A good year and war preparations

With more rain last year, most fresh stone fruit crops have been “fantastic”.  Grains poured into GrainCorp silos. But last year’s wine grapes were smoke tainted, and then damaged by too much rain. Economic effects flow into regional towns. 

Economic recovery from drought takes years.

GrainCorp, an ASX listed company, was once the government-owned Grain Handling Authority. Now this monopoly’s profit heads into private hands, but for farmers, a good season is a good season.

Unless our government is poisoning Australia’s relationship with our major trading partner, China. 

For 75 years we’ve been USA’s little lapdog. Governments now happily throw farmers and other primary producers under the bus. China pointedly gifts what were formerly Australian contracts to US barley farmers. 

Like most people in Australia, country people are mostly taken in by the relentless demonisation of China, but some are beginning to see the sabotage of their livelihoods by government. 

Federal ministers have said war with China is likely. 

Rural workers and industries are paying with their livelihoods for imperialist war preparations. 

Without organised resistance we will all pay an inconceivably heavier price. The Independent and Peaceful Australia Network (IPAN) is making an important start in this fightback, with its ‘People’s Inquiry: The Case for an Independent and Peaceful Australia’. It asks, ‘What are the costs and consequences of Australia’s involvement in US-led wars and the US Alliance?’ Rural voices need to be heard. 

The other side is the privatisation of fracking fields and its water theft, sometimes in Chinese corporate hands. To paraphrase Deng Xiaoping’s "black cat/white cat" plan to open China to capitalism , what does it matter if it’s the US or China ripping off First Peoples’ lands and waters, and farmer’s land and water? The giant water thief, Cubby Station, was for some time in Chinese corporate hands. 

But it has been reckless government pandering to the other superpower, the one with military bases dotting this land, troops in Darwin, and a stranglehold on our economy. The US superpower has to be brought to account. 

United we stand

In regional towns and cities, despite histories of collective action, the ruling class has successfully disorganised the people. 

Vanguard has been told that many people are conservative and very set in their ways, so it’s difficult to organise. Racism, particularly against First Peoples, sexism and discrimination against the poor and some on disability pensions are often rampant. But some rural towns are multicultural and people work. Rural people are renowned for working cooperatively. 

Many regional towns traditionally looked to Labor. In NSW this changed to National voters almost overnight when Premier Barry Unsworth tightened gun laws in the late 1980s.

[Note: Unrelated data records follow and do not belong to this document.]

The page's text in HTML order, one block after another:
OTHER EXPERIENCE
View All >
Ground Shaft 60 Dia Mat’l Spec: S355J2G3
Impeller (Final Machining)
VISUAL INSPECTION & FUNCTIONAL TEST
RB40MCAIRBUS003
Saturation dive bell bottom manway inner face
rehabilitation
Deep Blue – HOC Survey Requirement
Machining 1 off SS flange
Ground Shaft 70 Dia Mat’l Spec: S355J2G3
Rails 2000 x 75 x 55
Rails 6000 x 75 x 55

Now, Vanguard is told, “You could get a stick and put ‘National’ on it, and people would vote for it. You have to be diplomatic when you talk to people.”
The very far right is organising too, on many fronts. For example, sympathisers attend B&S (Bachelors and Spinsters) events, where young farmers and workers find release from isolation. This move to the right stems from capitalist individualism and its system of crisis. 

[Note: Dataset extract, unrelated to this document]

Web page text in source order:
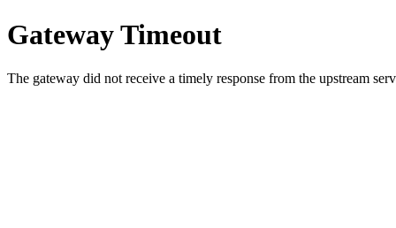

The recent government announcements that it will introduce legislation to help break the mining and forestry sections from the CFMEU shows they are intent on dividing our peoples. In the Hunter Valley, an articulate mineworker embedded in his community stood for One Nation at last year’s election.

On the other side, a coalition of Gamilaraay, local farmers and residents, plus environmentalists stood against fracking in the NSW Pilliga. This is powerfully illustrated in the documentary ‘Sacrifice Zone’. They face Santos, and the foreign owned banks that fund it. ANZ loaned Santos $2532 million, with $1532 specifically for the 850 wells in the Pilliga State Forest, the Commonwealth lending $319 million, NAB $290 million and Westpac $222 million all for the Pilliga project. 

 Such unity against the real enemies of the people shows the way forward.

We need to put Marxism into practice, uniting the working class with First Peoples, farmers, small business people across the city country divide. We have common enemies. 

Capitalism and foreign domination must be ended. It won’t go of its own accord.